ENTRIES SHOWN Start Marker

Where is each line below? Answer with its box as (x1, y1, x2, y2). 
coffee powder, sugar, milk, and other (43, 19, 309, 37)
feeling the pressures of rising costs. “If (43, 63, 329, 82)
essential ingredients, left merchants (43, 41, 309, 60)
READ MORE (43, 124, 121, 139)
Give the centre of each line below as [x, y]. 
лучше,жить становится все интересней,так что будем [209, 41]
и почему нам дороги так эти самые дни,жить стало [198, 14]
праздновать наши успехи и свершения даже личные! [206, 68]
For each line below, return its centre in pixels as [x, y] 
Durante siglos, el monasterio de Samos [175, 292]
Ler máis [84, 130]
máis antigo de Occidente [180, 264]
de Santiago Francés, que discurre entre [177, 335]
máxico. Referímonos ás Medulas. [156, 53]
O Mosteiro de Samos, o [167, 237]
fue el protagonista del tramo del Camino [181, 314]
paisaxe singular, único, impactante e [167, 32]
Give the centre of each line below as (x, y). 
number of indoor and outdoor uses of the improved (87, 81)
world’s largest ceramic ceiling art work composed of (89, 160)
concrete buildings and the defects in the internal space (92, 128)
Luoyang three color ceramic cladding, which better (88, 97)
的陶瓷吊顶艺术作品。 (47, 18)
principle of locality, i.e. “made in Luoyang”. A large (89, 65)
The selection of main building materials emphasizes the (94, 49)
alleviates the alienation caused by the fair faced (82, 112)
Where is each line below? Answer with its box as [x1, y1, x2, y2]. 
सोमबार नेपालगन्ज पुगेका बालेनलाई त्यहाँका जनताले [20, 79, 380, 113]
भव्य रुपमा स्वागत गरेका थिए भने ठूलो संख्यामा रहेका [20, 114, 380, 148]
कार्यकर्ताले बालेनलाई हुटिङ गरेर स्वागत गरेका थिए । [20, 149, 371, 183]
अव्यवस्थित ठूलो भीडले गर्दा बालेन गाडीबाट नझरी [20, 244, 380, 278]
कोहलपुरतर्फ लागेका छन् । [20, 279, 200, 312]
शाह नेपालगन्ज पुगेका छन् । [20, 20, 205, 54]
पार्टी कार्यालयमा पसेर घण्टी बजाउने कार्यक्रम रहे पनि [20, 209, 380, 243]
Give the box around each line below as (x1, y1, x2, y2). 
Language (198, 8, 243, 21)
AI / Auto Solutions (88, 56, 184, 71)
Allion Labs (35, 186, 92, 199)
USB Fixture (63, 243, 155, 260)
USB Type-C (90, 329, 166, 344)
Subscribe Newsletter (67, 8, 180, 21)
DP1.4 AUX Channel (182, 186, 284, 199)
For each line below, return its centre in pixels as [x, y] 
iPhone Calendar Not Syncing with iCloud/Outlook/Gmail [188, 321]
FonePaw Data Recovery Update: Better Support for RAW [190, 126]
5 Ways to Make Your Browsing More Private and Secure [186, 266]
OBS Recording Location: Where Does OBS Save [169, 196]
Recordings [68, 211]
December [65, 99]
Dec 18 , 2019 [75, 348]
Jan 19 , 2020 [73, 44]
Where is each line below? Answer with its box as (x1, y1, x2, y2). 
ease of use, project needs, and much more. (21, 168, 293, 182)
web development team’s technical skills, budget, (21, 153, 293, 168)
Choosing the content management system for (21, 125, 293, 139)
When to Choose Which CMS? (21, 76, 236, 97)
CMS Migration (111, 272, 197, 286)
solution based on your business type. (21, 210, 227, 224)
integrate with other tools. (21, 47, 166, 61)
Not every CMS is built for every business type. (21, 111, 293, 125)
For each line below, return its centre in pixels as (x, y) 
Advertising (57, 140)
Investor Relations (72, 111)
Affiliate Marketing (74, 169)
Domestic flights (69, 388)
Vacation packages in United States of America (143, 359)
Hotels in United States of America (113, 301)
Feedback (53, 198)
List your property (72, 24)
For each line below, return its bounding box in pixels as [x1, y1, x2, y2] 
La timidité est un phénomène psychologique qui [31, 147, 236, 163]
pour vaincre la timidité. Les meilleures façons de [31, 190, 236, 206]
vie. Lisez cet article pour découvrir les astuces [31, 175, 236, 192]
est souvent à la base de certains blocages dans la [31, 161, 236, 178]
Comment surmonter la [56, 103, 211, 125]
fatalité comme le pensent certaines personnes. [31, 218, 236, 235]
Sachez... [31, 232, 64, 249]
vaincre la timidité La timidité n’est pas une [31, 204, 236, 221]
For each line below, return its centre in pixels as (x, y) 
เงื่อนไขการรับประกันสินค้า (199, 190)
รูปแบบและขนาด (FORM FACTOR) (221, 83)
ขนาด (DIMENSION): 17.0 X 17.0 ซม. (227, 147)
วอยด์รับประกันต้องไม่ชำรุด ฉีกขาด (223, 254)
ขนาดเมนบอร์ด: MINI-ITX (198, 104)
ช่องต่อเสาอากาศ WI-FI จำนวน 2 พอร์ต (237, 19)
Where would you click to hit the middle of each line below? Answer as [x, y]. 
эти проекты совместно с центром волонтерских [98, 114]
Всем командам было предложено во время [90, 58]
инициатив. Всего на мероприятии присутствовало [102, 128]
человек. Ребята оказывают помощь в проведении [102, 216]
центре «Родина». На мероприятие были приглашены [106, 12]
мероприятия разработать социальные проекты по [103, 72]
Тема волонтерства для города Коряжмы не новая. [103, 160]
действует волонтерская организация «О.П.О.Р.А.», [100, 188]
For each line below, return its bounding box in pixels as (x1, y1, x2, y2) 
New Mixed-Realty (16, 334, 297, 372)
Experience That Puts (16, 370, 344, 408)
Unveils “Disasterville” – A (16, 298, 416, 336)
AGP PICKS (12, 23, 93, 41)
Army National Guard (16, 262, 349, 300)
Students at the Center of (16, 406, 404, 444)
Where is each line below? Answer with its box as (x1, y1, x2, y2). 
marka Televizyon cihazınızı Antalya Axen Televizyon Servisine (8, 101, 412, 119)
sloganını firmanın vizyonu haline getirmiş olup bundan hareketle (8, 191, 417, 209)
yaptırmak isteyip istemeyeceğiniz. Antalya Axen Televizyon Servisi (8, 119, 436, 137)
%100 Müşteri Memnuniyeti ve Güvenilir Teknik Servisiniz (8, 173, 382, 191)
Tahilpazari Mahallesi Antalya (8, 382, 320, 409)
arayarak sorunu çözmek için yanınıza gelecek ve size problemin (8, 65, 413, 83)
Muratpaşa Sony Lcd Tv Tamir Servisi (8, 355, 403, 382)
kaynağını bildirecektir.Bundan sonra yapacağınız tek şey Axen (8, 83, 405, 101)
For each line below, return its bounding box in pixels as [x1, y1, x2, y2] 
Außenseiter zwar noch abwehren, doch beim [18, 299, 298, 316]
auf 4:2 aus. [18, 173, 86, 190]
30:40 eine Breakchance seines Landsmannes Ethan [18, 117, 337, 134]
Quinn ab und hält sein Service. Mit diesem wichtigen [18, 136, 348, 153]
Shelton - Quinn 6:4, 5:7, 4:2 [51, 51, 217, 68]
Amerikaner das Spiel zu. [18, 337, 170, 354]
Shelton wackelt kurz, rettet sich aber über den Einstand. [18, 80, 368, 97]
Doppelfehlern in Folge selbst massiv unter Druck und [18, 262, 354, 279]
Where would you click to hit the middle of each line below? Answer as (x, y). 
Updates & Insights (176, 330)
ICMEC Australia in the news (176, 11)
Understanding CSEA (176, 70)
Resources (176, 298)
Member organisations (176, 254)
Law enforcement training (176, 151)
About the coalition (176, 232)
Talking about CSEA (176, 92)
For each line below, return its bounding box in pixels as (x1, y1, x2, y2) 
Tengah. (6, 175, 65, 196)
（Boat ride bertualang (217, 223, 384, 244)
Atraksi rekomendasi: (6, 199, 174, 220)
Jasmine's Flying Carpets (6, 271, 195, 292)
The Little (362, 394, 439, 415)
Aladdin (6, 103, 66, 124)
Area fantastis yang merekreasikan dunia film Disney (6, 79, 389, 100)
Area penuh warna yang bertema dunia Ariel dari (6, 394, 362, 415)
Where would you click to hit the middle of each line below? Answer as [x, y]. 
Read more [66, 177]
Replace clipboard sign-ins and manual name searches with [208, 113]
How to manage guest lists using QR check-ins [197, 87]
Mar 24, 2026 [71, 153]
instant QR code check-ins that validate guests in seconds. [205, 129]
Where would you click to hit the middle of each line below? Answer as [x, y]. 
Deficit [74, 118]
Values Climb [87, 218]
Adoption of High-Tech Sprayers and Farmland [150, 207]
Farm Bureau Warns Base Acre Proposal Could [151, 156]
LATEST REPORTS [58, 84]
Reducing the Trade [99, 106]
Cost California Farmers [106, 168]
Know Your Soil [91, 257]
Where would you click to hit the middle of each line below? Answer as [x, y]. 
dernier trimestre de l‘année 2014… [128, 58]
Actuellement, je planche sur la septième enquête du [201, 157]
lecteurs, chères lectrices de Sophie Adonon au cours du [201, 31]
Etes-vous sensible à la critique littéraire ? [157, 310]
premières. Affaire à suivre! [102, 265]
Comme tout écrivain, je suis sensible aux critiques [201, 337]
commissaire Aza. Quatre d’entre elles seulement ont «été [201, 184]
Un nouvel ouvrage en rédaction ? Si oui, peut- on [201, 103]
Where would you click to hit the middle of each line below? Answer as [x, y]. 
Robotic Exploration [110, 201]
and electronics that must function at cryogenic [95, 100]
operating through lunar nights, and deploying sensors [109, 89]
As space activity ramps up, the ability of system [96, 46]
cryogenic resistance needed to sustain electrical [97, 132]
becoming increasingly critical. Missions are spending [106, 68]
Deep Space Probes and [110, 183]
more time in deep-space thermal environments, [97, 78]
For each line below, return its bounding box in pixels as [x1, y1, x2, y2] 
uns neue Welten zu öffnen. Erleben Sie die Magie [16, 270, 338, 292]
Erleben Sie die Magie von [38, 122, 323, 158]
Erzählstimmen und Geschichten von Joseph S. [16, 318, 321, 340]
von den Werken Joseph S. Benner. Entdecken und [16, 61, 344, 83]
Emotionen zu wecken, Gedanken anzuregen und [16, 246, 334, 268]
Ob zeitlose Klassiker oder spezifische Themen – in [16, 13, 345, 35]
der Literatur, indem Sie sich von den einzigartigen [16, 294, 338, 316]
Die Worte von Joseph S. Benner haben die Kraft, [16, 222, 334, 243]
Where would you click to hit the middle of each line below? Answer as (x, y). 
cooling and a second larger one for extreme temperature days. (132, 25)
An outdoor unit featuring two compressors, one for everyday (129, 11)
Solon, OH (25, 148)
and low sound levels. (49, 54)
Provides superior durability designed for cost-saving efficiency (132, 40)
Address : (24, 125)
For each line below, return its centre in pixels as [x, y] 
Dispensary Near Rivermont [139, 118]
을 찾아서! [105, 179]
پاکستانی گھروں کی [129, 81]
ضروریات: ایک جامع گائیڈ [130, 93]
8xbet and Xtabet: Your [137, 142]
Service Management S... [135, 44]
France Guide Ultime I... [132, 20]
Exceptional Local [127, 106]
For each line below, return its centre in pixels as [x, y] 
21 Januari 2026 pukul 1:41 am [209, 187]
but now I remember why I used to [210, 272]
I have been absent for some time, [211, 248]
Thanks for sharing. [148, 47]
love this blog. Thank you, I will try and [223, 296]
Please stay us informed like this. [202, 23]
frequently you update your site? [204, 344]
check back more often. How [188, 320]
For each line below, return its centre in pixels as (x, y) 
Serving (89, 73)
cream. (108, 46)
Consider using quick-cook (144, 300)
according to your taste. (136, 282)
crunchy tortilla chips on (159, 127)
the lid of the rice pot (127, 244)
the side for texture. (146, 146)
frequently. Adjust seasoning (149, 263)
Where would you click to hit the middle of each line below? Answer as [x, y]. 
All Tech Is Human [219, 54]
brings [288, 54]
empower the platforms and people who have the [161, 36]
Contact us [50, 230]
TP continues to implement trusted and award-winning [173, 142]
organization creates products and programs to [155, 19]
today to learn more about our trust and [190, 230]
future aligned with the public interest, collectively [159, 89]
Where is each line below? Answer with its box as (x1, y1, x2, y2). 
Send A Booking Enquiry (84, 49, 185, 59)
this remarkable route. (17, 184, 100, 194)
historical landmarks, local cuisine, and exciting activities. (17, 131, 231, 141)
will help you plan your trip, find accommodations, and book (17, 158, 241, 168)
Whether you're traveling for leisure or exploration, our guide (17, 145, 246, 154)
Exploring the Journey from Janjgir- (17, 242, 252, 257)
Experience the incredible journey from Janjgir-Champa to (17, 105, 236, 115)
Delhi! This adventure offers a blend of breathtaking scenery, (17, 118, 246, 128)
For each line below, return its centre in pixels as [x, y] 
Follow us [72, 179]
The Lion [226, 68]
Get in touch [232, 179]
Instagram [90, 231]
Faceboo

ENTRIES SHOWN End Marker

▶ [WHAT TO DO]:
In the entries above, find the line with "USB Type-C (90, 329, 166, 344)" and the line with "iPhone Calendar Not", then restate word for word both of them and every line between, with nothing more.

▶ [ANSWER TO THIS TASK]:
USB Type-C (90, 329, 166, 344)
Subscribe Newsletter (67, 8, 180, 21)
DP1.4 AUX Channel (182, 186, 284, 199)
For each line below, return its centre in pixels as [x, y] 
iPhone Calendar Not Syncing with iCloud/Outlook/Gmail [188, 321]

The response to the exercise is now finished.